(WHAT YOU WILL DO):
Repeat the data exactly, please; no pictures belong in the copy.

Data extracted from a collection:
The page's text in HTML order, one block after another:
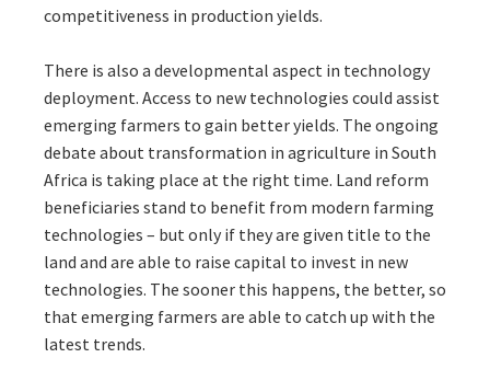
competitiveness in production yields.
There is also a developmental aspect in technology
deployment. Access to new technologies could assist
emerging farmers to gain better yields. The ongoing
debate about transformation in agriculture in South
Africa is taking place at the right time. Land reform
beneficiaries stand to benefit from modern farming
technologies – but only if they are given title to the
land and are able to raise capital to invest in new
technologies. The sooner this happens, the better, so
that emerging farmers are able to catch up with the
latest trends.
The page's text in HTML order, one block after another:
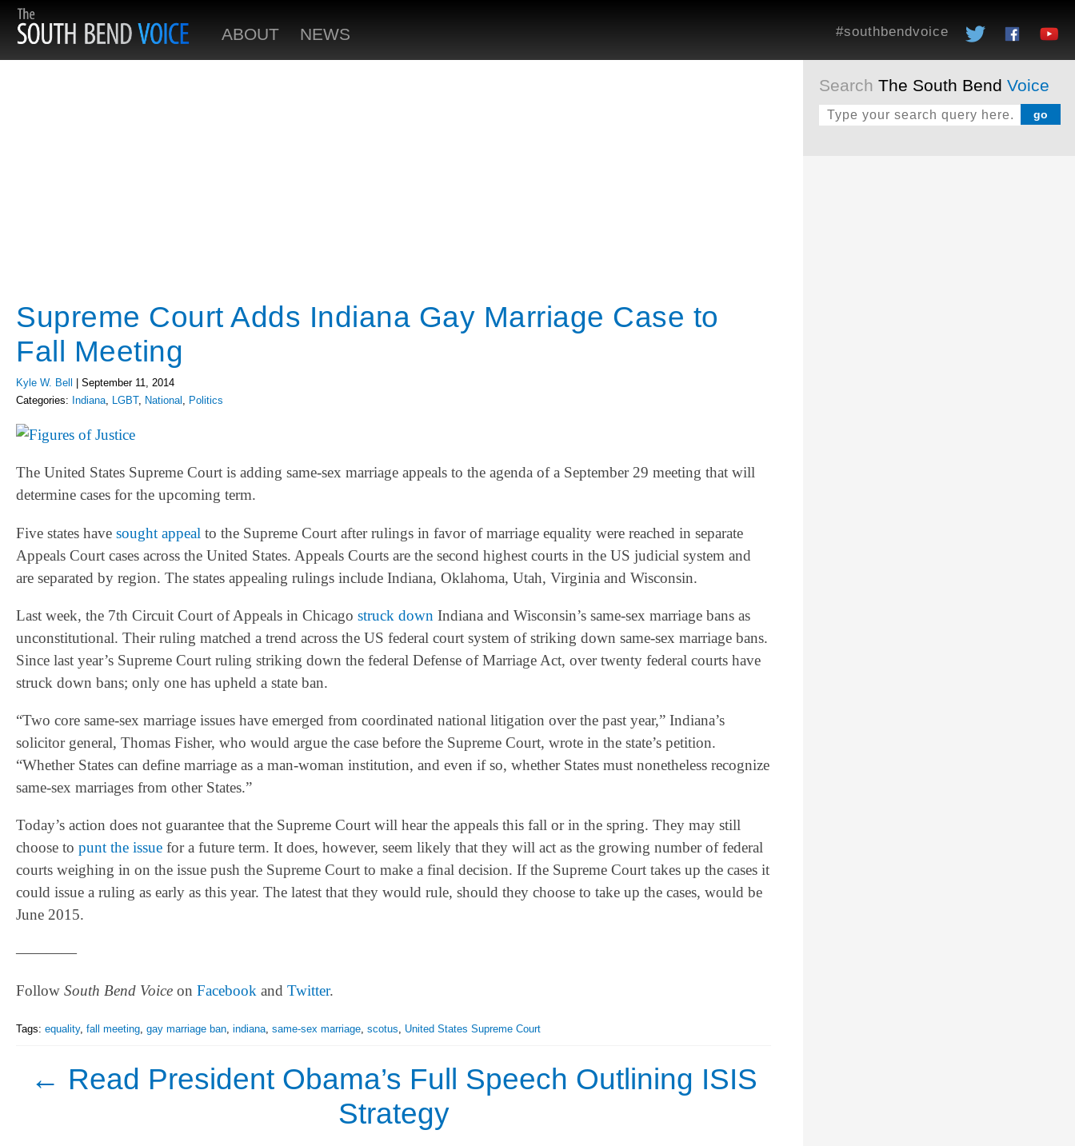
ABOUT NEWS #southbendvoice
Search The South Bend Voice
Supreme Court Adds Indiana Gay Marriage Case to
Fall Meeting
Kyle W. Bell
September 11, 2014
Categories: Indiana, LGBT, National , Politics
The United States Supreme Court is adding same-sex marriage appeals to the agenda of a September 29 meeting that will
determine cases for the upcoming term.
Five states have sought appeal to the Supreme Court after rulings in favor of marriage equality were reached in separate
Appeals Court cases across the United States. Appeals Courts are the second highest courts in the US judicial system and
are separated by region. The states appealing rulings include Indiana, Oklahoma, Utah, Virginia and Wisconsin.
Last week, the 7th Circuit Court of Appeals in Chicago struck down Indiana and Wisconsin’s same-sex marriage bans as
unconstitutional. Their ruling matched a trend across the US federal court system of striking down same-sex marriage bans.
Since last year’s Supreme Court ruling striking down the federal Defense of Marriage Act, over twenty federal courts have
struck down bans; only one has upheld a state ban.
“Two core same-sex marriage issues have emerged from coordinated national litigation over the past year,” Indiana’s
solicitor general, Thomas Fisher, who would argue the case before the Supreme Court, wrote in the state’s petition.
“Whether States can define marriage as a man-woman institution, and even if so, whether States must nonetheless recognize
same-sex marriages from other States.”
Today’s action does not guarantee that the Supreme Court will hear the appeals this fall or in the spring. They may still
choose to punt the issue for a future term. It does, however, seem likely that they will act as the growing number of federal
courts weighing in on the issue push the Supreme Court to make a final decision. If the Supreme Court takes up the cases it
could issue a ruling as early as this year. The latest that they would rule, should they choose to take up the cases, would be
June 2015.
————
Follow South Bend Voice on Facebook and Twitter.
Tags: equality, fall meeting gay marriage ban indiana same-sex marriage scotus United States Supreme Court
← Read President Obama’s Full Speech Outlining ISIS
Strategy
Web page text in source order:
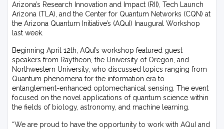
Arizona’s Research Innovation and Impact (RII), Tech Launch
Arizona (TLA), and the Center for Quantum Networks (CQN) at
the Arizona Quantum Initiative’s (AQuI) Inaugural Workshop
last week.
Beginning April 12th, AQuI’s workshop featured guest
speakers from Raytheon, the University of Oregon, and
Northwestern University, who discussed topics ranging from
Quantum phenomena for the information era to
entanglement-enhanced optomechanical sensing. The event
focused on the novel applications of quantum science within
the fields of biology, astronomy, and machine learning.
“We are proud to have the opportunity to work with AQuI and
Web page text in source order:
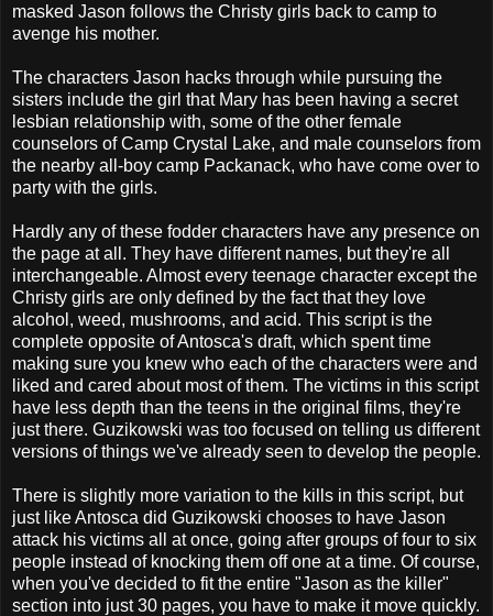
masked Jason follows the Christy girls back to camp to
avenge his mother.
The characters Jason hacks through while pursuing the
sisters include the girl that Mary has been having a secret
lesbian relationship with, some of the other female
counselors of Camp Crystal Lake, and male counselors from
the nearby all-boy camp Packanack, who have come over to
party with the girls.
Hardly any of these fodder characters have any presence on
the page at all. They have different names, but they're all
interchangeable. Almost every teenage character except the
Christy girls are only defined by the fact that they love
alcohol, weed, mushrooms, and acid. This script is the
complete opposite of Antosca's draft, which spent time
making sure you knew who each of the characters were and
liked and cared about most of them. The victims in this script
have less depth than the teens in the original films, they're
just there. Guzikowski was too focused on telling us different
versions of things we've already seen to develop the people.
There is slightly more variation to the kills in this script, but
just like Antosca did Guzikowski chooses to have Jason
attack his victims all at once, going after groups of four to six
people instead of knocking them off one at a time. Of course,
when you've decided to fit the entire "Jason as the killer"
section into just 30 pages, you have to make it move quickly.
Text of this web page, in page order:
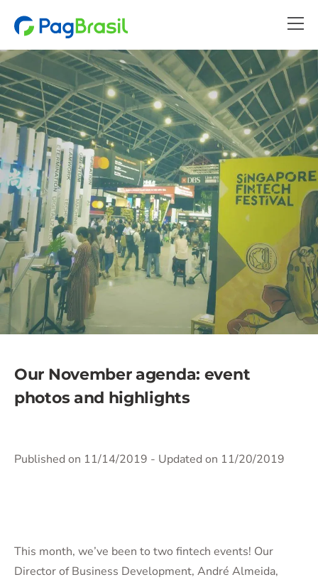
Our November agenda: event
photos and highlights
Published on 11/14/2019 - Updated on 11/20/2019
This month, we’ve been to two fintech events! Our
Director of Business Development, André Almeida,
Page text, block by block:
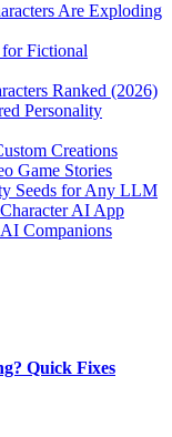
Are Exploding
Fictional
Ranked (2026)
Personality
Creations
Game Stories
Seeds for Any LLM
AI App
Companions
Quick Fixes
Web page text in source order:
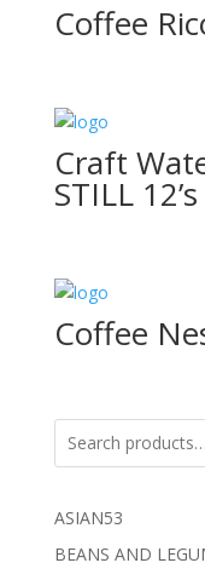
Coffee
Craft
STILL 12’s
Coffee
ASIAN5353
products
BEANS AND

(RESPONSE AREA):
The page's text in HTML order, one block after another:
competitiveness in production yields.
There is also a developmental aspect in technology
deployment. Access to new technologies could assist
emerging farmers to gain better yields. The ongoing
debate about transformation in agriculture in South
Africa is taking place at the right time. Land reform
beneficiaries stand to benefit from modern farming
technologies – but only if they are given title to the
land and are able to raise capital to invest in new
technologies. The sooner this happens, the better, so
that emerging farmers are able to catch up with the
latest trends.
The page's text in HTML order, one block after another:
ABOUT NEWS #southbendvoice
Search The South Bend Voice
Supreme Court Adds Indiana Gay Marriage Case to
Fall Meeting
Kyle W. Bell
September 11, 2014
Categories: Indiana, LGBT, National , Politics
The United States Supreme Court is adding same-sex marriage appeals to the agenda of a September 29 meeting that will
determine cases for the upcoming term.
Five states have sought appeal to the Supreme Court after rulings in favor of marriage equality were reached in separate
Appeals Court cases across the United States. Appeals Courts are the second highest courts in the US judicial system and
are separated by region. The states appealing rulings include Indiana, Oklahoma, Utah, Virginia and Wisconsin.
Last week, the 7th Circuit Court of Appeals in Chicago struck down Indiana and Wisconsin’s same-sex marriage bans as
unconstitutional. Their ruling matched a trend across the US federal court system of striking down same-sex marriage bans.
Since last year’s Supreme Court ruling striking down the federal Defense of Marriage Act, over twenty federal courts have
struck down bans; only one has upheld a state ban.
“Two core same-sex marriage issues have emerged from coordinated national litigation over the past year,” Indiana’s
solicitor general, Thomas Fisher, who would argue the case before the Supreme Court, wrote in the state’s petition.
“Whether States can define marriage as a man-woman institution, and even if so, whether States must nonetheless recognize
same-sex marriages from other States.”
Today’s action does not guarantee that the Supreme Court will hear the appeals this fall or in the spring. They may still
choose to punt the issue for a future term. It does, however, seem likely that they will act as the growing number of federal
courts weighing in on the issue push the Supreme Court to make a final decision. If the Supreme Court takes up the cases it
could issue a ruling as early as this year. The latest that they would rule, should they choose to take up the cases, would be
June 2015.
————
Follow South Bend Voice on Facebook and Twitter.
Tags: equality, fall meeting gay marriage ban indiana same-sex marriage scotus United States Supreme Court
← Read President Obama’s Full Speech Outlining ISIS
Strategy
Web page text in source order:
Arizona’s Research Innovation and Impact (RII), Tech Launch
Arizona (TLA), and the Center for Quantum Networks (CQN) at
the Arizona Quantum Initiative’s (AQuI) Inaugural Workshop
last week.
Beginning April 12th, AQuI’s workshop featured guest
speakers from Raytheon, the University of Oregon, and
Northwestern University, who discussed topics ranging from
Quantum phenomena for the information era to
entanglement-enhanced optomechanical sensing. The event
focused on the novel applications of quantum science within
the fields of biology, astronomy, and machine learning.
“We are proud to have the opportunity to work with AQuI and
Web page text in source order:
masked Jason follows the Christy girls back to camp to
avenge his mother.
The characters Jason hacks through while pursuing the
sisters include the girl that Mary has been having a secret
lesbian relationship with, some of the other female
counselors of Camp Crystal Lake, and male counselors from
the nearby all-boy camp Packanack, who have come over to
party with the girls.
Hardly any of these fodder characters have any presence on
the page at all. They have different names, but they're all
interchangeable. Almost every teenage character except the
Christy girls are only defined by the fact that they love
alcohol, weed, mushrooms, and acid. This script is the
complete opposite of Antosca's draft, which spent time
making sure you knew who each of the characters were and
liked and cared about most of them. The victims in this script
have less depth than the teens in the original films, they're
just there. Guzikowski was too focused on telling us different
versions of things we've already seen to develop the people.
There is slightly more variation to the kills in this script, but
just like Antosca did Guzikowski chooses to have Jason
attack his victims all at once, going after groups of four to six
people instead of knocking them off one at a time. Of course,
when you've decided to fit the entire "Jason as the killer"
section into just 30 pages, you have to make it move quickly.
Text of this web page, in page order:
Our November agenda: event
photos and highlights
Published on 11/14/2019 - Updated on 11/20/2019
This month, we’ve been to two fintech events! Our
Director of Business Development, André Almeida,
Page text, block by block:
Are Exploding
Fictional
Ranked (2026)
Personality
Creations
Game Stories
Seeds for Any LLM
AI App
Companions
Quick Fixes
Web page text in source order:
Coffee
Craft
STILL 12’s
Coffee
ASIAN5353
products
BEANS AND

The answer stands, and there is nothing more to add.